Task item
Using the entries below, say how many of the lines carry "ELECTION". Write the number alone.

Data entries
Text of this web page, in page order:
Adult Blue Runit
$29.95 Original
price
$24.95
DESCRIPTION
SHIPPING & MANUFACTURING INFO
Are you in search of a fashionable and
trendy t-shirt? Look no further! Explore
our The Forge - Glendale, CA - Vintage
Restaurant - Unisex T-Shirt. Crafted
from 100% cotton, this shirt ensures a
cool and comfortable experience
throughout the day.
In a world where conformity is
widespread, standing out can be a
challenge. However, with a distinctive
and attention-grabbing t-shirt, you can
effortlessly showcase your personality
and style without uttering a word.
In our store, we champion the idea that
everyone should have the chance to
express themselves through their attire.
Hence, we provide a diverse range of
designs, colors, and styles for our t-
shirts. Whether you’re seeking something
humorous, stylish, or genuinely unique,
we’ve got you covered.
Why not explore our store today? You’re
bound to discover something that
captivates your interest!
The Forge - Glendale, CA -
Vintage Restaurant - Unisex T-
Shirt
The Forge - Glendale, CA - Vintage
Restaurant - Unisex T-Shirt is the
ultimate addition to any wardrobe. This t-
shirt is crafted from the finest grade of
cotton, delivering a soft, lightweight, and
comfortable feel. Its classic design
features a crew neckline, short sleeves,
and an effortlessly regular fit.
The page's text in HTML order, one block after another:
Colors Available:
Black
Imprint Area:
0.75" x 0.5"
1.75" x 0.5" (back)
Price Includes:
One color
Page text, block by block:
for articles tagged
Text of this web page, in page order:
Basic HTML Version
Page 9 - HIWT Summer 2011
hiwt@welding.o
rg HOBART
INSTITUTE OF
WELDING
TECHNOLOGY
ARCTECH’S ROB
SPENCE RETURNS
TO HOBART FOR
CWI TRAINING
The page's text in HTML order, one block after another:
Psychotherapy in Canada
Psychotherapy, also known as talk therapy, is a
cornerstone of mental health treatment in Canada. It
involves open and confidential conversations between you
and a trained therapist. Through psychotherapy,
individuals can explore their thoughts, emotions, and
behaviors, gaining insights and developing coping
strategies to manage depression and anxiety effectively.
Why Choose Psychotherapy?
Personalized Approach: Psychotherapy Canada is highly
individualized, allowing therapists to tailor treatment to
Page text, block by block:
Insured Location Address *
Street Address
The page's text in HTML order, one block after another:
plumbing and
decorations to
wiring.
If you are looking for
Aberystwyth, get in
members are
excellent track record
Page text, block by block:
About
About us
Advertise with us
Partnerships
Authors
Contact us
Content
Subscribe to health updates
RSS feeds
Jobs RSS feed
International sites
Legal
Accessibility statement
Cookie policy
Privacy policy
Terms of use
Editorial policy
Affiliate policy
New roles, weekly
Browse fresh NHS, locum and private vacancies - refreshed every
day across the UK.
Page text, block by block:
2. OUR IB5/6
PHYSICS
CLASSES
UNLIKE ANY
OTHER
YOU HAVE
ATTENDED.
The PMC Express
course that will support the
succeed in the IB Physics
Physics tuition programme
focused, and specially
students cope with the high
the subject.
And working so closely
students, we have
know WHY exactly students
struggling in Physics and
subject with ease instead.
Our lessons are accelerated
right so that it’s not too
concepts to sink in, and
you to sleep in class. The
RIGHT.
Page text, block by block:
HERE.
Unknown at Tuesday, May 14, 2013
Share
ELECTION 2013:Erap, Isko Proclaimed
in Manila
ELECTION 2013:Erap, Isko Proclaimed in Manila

Task output
2